L’Algérie visée par Aqmi pour son soutien présumé à Kadhafi

L’Algérie visée par Aqmi pour son soutien présumé à Kadhafi

La branche régionale d’Al-Qaïda a revendiqué dimanche l’attentat meurtrier contre l’académie formant l’élite militaire de l’Algérie, expliquant avoir visé un symbole du «soutien» présumé d’Alger au régime libyen de Mouammar Kadhafi. Intitulé «cadeau de l’Aïd» marquant la fin du Ramadan prévue mercredi, un communiqué adressé au nom d’Al-Qaïda au Maghreb islamique (Aqmi) à l’AFP à Rabat a revendiqué la double attaque suicide de vendredi. L’attentat a fait 18 morts et 26 blessés peu après la rupture du jeûne, à l’académie de Cherchell, à une centaine de km à l’ouest d’Alger.
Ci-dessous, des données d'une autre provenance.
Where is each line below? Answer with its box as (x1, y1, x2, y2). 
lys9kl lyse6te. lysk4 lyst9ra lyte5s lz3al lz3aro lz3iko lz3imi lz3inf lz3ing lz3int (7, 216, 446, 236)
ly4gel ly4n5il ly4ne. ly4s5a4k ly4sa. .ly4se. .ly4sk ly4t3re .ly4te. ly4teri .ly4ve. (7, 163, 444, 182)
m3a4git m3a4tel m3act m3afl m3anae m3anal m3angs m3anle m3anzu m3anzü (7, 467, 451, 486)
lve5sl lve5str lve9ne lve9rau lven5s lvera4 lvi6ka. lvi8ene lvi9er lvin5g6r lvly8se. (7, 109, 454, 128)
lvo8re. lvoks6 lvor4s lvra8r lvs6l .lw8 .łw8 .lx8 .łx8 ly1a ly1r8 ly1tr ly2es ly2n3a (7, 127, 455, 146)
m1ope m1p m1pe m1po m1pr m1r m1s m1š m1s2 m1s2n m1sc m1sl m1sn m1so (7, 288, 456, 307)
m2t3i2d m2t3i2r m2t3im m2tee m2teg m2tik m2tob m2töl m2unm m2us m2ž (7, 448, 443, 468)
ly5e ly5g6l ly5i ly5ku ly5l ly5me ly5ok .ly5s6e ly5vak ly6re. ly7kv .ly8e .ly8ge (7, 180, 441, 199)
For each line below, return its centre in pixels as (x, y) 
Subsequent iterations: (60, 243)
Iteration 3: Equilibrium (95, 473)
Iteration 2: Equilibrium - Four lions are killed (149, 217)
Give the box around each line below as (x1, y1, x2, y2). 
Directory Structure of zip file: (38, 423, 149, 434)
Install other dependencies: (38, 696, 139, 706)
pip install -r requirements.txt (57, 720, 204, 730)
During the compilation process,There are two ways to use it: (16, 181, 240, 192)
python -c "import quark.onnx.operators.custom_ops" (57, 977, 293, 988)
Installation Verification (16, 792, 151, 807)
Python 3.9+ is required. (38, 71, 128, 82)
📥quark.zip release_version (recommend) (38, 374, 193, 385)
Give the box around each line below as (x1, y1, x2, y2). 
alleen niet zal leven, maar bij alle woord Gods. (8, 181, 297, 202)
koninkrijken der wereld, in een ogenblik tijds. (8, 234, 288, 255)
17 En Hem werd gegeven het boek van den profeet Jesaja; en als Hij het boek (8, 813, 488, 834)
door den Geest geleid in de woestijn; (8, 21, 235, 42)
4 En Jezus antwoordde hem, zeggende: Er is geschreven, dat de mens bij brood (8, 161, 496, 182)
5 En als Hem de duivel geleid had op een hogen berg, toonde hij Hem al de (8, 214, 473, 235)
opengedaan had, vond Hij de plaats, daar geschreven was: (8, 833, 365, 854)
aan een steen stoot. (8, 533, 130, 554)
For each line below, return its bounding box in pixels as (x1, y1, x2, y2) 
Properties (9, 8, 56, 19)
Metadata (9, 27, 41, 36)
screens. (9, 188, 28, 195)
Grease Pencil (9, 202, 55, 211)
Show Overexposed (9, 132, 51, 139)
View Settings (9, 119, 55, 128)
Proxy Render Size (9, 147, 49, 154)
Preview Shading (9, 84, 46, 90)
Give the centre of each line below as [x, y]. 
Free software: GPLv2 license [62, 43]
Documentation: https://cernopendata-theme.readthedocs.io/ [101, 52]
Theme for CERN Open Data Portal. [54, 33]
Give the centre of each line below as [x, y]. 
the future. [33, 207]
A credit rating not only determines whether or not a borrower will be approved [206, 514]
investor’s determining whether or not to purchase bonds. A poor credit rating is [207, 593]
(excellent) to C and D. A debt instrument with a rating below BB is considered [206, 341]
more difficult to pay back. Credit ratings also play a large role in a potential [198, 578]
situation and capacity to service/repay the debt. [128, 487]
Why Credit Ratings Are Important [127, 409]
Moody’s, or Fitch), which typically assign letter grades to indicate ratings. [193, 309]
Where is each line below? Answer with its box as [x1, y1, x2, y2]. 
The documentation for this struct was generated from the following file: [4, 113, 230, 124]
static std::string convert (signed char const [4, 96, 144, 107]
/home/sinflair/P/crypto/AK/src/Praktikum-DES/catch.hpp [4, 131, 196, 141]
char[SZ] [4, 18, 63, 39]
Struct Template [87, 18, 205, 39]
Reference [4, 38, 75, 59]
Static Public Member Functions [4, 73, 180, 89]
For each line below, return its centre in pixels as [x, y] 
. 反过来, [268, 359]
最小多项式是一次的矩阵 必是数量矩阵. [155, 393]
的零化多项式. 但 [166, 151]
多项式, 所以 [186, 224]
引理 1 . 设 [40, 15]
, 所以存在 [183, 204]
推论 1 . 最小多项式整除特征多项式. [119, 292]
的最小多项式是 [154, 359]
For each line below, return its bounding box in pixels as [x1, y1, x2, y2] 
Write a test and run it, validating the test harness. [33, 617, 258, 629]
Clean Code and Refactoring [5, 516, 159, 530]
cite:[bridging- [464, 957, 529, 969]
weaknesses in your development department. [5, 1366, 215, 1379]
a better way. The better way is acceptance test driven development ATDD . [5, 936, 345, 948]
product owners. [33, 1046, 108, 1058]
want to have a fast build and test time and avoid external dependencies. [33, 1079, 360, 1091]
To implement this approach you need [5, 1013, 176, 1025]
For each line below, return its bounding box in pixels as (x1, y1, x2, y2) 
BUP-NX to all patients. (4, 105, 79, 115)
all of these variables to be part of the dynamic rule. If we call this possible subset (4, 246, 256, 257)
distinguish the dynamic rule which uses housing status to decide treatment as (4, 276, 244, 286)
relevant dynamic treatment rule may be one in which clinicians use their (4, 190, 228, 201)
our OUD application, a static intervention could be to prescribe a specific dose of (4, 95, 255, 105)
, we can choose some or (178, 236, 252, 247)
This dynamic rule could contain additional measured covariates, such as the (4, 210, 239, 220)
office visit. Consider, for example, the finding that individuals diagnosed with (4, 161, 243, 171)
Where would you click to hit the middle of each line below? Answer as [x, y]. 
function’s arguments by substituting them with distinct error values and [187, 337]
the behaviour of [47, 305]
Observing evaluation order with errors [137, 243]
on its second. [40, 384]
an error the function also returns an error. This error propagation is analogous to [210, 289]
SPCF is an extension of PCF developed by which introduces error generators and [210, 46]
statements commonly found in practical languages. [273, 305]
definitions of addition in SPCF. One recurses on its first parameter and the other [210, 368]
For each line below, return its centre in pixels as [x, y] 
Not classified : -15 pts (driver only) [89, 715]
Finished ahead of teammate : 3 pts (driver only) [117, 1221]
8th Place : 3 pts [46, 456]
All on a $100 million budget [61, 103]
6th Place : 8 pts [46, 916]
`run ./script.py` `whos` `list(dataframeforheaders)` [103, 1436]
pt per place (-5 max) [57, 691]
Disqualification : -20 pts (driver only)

Le communiqué, non authentifié formellement, est signé de «Salah Abou Mohamed, responsable de l’information de l’organisation Al-Qaïda au Maghreb islamique». Le texte explique que l’académie militaire constituait «le plus important symbole du régime algérien» à qui Aqmi reproche notamment son «soutien au régime de Kadhafi», le dirigeant libyen en fuite depuis la prise de Tripoli par les rebelles il y a une semaine. Les Etats-Unis ont qualifié dimanche l’attentat d’«acte odieux». Dans un communiqué publié à Alger, ils déclarent qu’ils «respectent profondément les sacrifices continus de l’Algérie dans son combat contre le terrorisme à travers la région».  Les accusations d’Aqmi sont proférées alors que les rebelles n’ont cessé d’affirmer qu’Alger soutenait Kadhafi pour n’avoir pas, jusqu’à présent, reconnu leur Conseil national de transition (CNT) ni demandé le départ du colonel Kadhafi. Dimanche encore, leur porte-parole Ahmed Omar Bani a indiqué que le CNT faisait «une distinction entre le grand peuple algérien et le gouvernement algérien. Les Algériens nous ont reconnus comme combattants de la liberté et libérateurs de notre pays». Usant d’un ton vengeur envers les dirigeants algériens, le porte-parole des insurgés a également affirmé qu’«un jour viendra où ils devront répondre de leur attitude vis-à-vis des révolutionnaires libyens». Restée prudente depuis l’éclatement de la crise dans ce pays frontalier, l’Algérie avait affirmé jeudi observer une «stricte neutralité en refusant de s’ingérer, de quelque manière que ce soit, dans les affaires intérieures de la Libye». Les relations d’Alger et du CNT sont tendues depuis des mois. Les rebelles ont commencé par accuser les Algériens d’avoir dépêché des mercenaires pour soutenir le chef libyen, ce qu’Alger a démenti à chaque fois avec force.